- [EXERCISE INSTRUCTIONS]: Of the entries below, restate word for word only the section that runs from the line with "said to them,)" to the line with "algebraic structure in", counting both ends.

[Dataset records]
────────

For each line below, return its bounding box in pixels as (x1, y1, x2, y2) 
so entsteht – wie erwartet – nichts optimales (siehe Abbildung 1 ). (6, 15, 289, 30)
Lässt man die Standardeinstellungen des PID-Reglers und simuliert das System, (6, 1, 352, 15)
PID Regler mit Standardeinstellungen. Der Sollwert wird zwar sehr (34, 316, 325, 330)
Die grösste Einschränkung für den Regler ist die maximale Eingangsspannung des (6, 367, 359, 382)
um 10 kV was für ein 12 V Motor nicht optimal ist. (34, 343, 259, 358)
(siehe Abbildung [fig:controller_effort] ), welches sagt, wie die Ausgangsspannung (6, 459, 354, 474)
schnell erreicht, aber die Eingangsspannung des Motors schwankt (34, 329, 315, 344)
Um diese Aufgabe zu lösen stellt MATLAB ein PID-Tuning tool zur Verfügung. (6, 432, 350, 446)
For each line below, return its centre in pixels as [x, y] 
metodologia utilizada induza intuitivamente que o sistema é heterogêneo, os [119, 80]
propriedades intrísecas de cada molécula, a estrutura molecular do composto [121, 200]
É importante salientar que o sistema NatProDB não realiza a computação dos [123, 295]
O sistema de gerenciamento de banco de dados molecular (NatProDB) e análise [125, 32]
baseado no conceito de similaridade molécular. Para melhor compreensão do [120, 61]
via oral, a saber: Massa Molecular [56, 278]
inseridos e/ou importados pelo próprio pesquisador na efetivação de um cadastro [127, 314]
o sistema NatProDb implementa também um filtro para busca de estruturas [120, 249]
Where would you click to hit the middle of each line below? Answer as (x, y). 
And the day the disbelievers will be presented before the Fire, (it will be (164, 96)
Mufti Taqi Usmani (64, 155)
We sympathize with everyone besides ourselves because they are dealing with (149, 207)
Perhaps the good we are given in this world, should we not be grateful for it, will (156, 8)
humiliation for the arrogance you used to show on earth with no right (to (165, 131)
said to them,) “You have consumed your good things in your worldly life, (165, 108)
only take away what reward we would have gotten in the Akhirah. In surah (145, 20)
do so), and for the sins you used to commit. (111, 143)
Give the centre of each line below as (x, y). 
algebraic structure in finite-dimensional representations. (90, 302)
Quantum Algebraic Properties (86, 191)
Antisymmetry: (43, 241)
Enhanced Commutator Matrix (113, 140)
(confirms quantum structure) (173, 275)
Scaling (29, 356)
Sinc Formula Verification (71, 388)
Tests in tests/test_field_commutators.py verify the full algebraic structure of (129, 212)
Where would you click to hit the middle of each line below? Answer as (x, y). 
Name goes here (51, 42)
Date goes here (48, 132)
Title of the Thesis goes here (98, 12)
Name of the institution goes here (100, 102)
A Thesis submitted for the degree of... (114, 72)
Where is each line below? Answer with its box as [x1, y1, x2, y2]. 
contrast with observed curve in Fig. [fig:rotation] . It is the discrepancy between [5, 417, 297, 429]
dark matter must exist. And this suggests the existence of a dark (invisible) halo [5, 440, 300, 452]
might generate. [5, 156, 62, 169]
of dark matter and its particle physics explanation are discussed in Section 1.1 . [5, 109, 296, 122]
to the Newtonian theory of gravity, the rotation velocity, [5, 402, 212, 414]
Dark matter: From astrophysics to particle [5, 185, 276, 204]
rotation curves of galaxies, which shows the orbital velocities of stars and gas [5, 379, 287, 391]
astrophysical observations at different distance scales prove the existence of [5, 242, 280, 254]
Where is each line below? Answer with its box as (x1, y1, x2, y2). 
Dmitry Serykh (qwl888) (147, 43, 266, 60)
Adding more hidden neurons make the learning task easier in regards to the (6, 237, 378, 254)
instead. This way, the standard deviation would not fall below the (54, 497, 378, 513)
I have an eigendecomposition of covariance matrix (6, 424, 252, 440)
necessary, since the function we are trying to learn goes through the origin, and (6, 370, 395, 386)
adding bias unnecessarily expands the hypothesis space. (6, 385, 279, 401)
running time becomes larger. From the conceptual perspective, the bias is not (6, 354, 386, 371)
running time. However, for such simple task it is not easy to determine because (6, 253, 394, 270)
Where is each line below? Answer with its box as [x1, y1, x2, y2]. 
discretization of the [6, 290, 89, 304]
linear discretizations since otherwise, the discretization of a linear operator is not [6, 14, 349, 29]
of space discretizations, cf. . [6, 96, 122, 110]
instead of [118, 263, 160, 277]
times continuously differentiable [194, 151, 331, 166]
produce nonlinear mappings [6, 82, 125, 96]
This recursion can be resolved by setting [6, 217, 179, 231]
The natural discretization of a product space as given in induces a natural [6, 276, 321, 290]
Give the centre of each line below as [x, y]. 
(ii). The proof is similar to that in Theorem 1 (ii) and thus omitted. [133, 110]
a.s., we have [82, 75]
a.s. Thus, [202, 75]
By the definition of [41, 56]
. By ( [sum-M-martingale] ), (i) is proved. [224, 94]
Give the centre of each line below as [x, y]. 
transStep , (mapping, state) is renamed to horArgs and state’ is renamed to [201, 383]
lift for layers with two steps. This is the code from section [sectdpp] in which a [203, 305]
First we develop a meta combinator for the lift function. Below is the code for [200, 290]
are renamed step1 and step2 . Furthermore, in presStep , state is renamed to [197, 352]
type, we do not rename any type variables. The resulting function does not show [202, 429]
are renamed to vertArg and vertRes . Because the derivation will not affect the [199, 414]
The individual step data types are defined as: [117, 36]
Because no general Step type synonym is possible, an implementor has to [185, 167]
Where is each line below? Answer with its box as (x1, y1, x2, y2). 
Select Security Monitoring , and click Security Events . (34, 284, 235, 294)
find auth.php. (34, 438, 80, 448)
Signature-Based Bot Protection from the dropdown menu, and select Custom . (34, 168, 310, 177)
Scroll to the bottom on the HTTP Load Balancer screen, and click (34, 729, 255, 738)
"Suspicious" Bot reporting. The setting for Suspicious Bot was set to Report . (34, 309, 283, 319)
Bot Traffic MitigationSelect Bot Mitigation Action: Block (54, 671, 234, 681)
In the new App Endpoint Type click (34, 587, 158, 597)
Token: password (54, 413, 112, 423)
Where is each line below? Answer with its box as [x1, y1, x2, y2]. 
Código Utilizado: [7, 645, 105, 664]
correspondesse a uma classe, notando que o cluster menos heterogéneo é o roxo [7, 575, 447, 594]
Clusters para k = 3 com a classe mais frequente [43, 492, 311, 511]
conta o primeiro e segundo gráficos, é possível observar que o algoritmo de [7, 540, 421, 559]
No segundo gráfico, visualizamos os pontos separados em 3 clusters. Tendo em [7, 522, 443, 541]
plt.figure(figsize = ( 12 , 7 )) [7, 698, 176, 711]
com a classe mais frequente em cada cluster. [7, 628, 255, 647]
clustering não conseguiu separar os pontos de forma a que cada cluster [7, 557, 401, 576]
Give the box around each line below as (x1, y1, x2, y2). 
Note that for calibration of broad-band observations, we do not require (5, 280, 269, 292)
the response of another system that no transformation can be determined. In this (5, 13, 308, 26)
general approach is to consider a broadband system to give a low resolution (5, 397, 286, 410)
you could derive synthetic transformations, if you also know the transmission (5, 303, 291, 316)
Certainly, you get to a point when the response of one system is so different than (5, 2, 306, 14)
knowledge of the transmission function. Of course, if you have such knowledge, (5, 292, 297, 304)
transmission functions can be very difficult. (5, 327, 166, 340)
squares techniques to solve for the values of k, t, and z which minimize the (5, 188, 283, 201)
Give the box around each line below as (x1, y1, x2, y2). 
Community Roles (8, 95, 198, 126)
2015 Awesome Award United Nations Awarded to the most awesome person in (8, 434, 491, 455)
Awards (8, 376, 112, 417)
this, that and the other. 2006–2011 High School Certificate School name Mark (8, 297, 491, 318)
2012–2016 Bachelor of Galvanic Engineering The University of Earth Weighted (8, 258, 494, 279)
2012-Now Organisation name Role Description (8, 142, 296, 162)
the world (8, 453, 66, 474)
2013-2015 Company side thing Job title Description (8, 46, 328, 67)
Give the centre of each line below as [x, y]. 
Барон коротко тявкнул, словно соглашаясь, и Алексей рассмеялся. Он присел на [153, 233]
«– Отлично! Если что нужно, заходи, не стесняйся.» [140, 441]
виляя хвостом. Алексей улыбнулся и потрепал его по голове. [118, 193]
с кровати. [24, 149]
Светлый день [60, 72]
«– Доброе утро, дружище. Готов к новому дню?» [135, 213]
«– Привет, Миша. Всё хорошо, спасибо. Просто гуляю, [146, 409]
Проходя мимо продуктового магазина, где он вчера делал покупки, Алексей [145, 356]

────────

- [RESULT OF THE TASK]:
said to them,) “You have consumed your good things in your worldly life, (165, 108)
only take away what reward we would have gotten in the Akhirah. In surah (145, 20)
do so), and for the sins you used to commit. (111, 143)
Give the centre of each line below as (x, y). 
algebraic structure in finite-dimensional representations. (90, 302)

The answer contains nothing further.